» **What you have to do**: Pick up at the line with "Get the latest updates, news". Write it out exactly, along with each later line through the end of the data, and nothing more.

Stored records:

'''

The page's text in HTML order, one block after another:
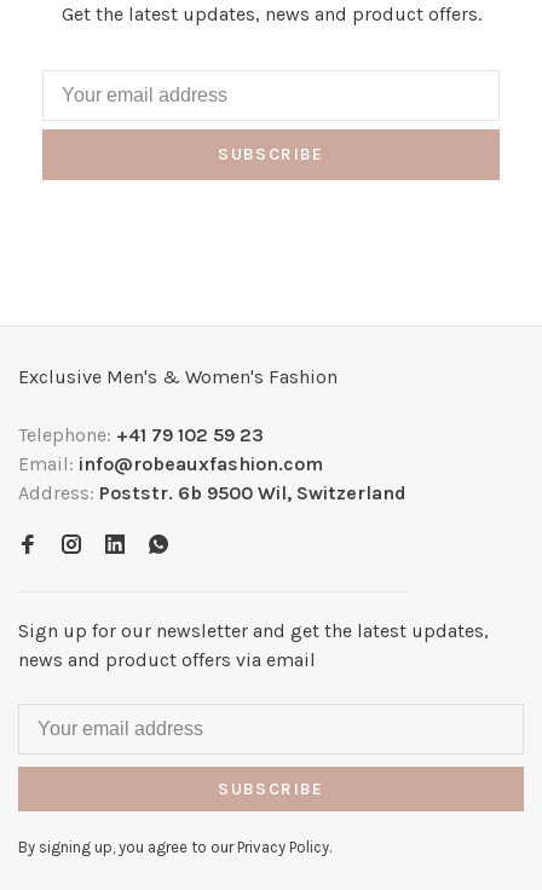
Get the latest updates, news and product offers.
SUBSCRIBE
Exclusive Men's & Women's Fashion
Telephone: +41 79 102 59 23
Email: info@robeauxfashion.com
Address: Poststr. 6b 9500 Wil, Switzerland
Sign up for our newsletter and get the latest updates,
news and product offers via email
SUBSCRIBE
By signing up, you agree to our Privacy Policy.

'''

» **Task solution**:
Get the latest updates, news and product offers.
SUBSCRIBE
Exclusive Men's & Women's Fashion
Telephone: +41 79 102 59 23
Email: info@robeauxfashion.com
Address: Poststr. 6b 9500 Wil, Switzerland
Sign up for our newsletter and get the latest updates,
news and product offers via email
SUBSCRIBE
By signing up, you agree to our Privacy Policy.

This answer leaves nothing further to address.